I tried four sigma combos. Small process noise (5,5) trusts the model more so the line is smoother but slower to react. Large process noise (50,50) basically passes the raw data through. Small sensor noise (sigma_z=5) snaps to every reading. Balanced (10,10,20) gave the best tradeoff so I went with that.

Figure: Four sigma configurations compared. Green (balanced) was chosen.

Implementation

The KF was added to my Lab 5 PID code using the BasicLinearAlgebra library. Predict runs every loop iteration (~1ms) but update only fires when the ToF has a new reading (~50-100ms); between readings the robot runs on the model alone. Which notably is the whole point of doing this.

void kf_predict(float u_normalized) {
    Matrix<1,1> u_mat = { u_normalized };
    mu = Ad * mu + Bd * u_mat;
    Sigma_state = Ad * Sigma_state * ~Ad + Sigma_u;
}

void kf_update(float tof_reading) {
    Matrix<1,1> y_mat = { tof_reading };
    Matrix<1,1> y_m = y_mat - C_mat * mu;
    Matrix<1,1> S = C_mat * Sigma_state * ~C_mat + Sigma_z_mat;
    Matrix<1,1> S_inv = { 1.0 / S(0,0) };
    Matrix<2,1> K = Sigma_state * ~C_mat * S_inv;
    mu = mu + K * y_m;
    Sigma_state = (I2 - K * C_mat) * Sigma_state;
}

Ad and Bd get recomputed each loop with actual dt so timing jitter doesn't mess things up. PID reads KF estimated distance instead of waiting for the next ToF reading.

// In main loop:
Ad(0,1) = dt_actual;
Ad(1,1) = 1.0 - dt_actual * kf_drag / kf_momentum;
Bd(1,0) = dt_actual / kf_momentum;

kf_predict(motor_pwm / kf_step_size);
if (tof_sensor.checkForDataReady()) {
    kf_update(tof_sensor.getDistance());
}
kf_distance = -mu(0,0);
motor_pwm = compute_pid(kf_distance);

Verification

I ran the KF at Lab 5 speed first to make sure it was working.

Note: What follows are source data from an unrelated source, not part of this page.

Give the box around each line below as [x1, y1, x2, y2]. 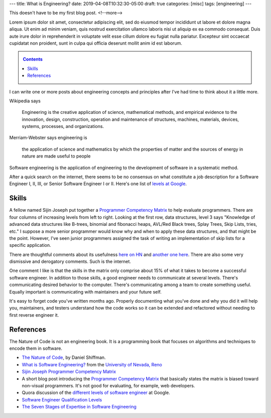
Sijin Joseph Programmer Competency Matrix [22, 369, 116, 375]
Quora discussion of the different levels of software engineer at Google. [22, 389, 170, 396]
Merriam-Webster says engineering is [9, 134, 87, 141]
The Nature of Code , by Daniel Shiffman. [22, 354, 106, 361]
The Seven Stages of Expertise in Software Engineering [22, 404, 137, 410]
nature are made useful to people [22, 153, 91, 159]
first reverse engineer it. [9, 312, 59, 318]
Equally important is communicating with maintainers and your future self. [9, 289, 162, 295]
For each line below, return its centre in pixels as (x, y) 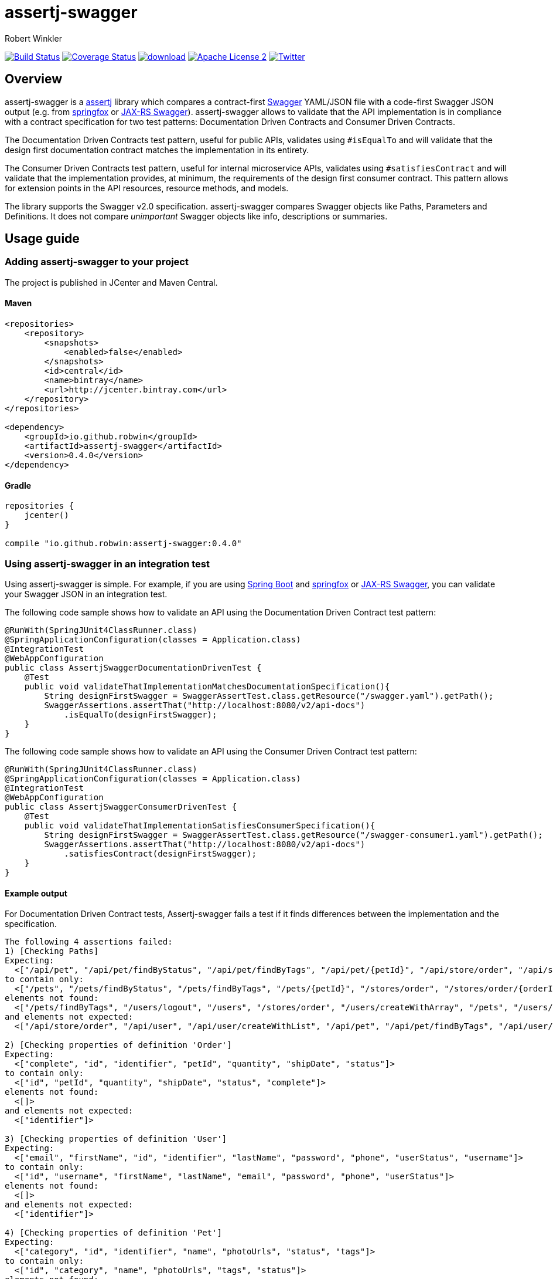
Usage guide (42, 239)
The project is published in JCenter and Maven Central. (111, 282)
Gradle (18, 485)
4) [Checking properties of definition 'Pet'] (113, 1233)
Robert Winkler (33, 38)
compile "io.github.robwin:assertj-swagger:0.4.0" (123, 544)
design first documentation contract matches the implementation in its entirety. (157, 150)
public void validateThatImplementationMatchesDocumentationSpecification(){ (207, 686)

The plot shows the KF line is smooth and continuous while the ToF dots are sparse. The filter fills in gaps between sensor readings correctly.

Stopping at 1 Foot

Video: Robot stopping 1ft from wall using KF + PID.

Figure: Final run showing ToF, KF distance, KF velocity, and PWM. Note the Raw ToF (blue) vs KF estimate (red) running on the Artemis.